### Task item
Once the line with "417K reviews" is found in the entries below, repeat it and each following line exactly, up to and including the line with "are helping". Add no other lines.

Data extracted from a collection
::::

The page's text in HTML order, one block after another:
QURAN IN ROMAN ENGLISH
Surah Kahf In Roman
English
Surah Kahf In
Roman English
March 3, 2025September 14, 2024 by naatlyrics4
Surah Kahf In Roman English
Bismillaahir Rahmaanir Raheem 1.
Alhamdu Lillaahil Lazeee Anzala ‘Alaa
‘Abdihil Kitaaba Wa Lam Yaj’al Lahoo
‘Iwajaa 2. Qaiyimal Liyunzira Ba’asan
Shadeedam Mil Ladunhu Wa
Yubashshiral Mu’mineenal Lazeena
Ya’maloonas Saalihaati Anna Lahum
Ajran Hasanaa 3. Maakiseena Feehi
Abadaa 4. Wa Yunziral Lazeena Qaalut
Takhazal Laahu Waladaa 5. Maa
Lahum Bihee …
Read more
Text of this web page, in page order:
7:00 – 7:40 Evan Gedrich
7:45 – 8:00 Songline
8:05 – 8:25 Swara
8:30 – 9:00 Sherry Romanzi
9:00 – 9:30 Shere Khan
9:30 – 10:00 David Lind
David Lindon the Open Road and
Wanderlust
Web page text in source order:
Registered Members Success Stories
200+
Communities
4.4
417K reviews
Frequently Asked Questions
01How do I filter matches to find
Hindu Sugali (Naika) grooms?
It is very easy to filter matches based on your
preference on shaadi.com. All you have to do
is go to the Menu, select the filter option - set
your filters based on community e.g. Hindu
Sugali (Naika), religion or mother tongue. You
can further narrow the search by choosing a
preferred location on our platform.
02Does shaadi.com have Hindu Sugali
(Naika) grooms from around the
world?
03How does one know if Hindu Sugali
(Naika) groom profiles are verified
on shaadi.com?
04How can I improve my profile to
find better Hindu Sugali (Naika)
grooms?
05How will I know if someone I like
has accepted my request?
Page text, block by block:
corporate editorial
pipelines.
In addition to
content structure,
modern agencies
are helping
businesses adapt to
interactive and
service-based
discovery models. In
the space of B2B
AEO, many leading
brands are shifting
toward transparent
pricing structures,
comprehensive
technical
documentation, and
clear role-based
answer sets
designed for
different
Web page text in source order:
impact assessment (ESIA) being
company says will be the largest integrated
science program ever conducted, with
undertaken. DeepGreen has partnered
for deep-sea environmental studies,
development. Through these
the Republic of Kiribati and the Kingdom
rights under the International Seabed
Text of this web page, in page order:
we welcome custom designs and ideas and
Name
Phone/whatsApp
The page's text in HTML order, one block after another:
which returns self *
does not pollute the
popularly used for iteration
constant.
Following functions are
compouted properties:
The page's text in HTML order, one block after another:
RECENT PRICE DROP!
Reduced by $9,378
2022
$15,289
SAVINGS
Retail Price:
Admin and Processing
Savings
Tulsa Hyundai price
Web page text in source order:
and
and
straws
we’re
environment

::::

### Task response
417K reviews
Frequently Asked Questions
01How do I filter matches to find
Hindu Sugali (Naika) grooms?
It is very easy to filter matches based on your
preference on shaadi.com. All you have to do
is go to the Menu, select the filter option - set
your filters based on community e.g. Hindu
Sugali (Naika), religion or mother tongue. You
can further narrow the search by choosing a
preferred location on our platform.
02Does shaadi.com have Hindu Sugali
(Naika) grooms from around the
world?
03How does one know if Hindu Sugali
(Naika) groom profiles are verified
on shaadi.com?
04How can I improve my profile to
find better Hindu Sugali (Naika)
grooms?
05How will I know if someone I like
has accepted my request?
Page text, block by block:
corporate editorial
pipelines.
In addition to
content structure,
modern agencies
are helping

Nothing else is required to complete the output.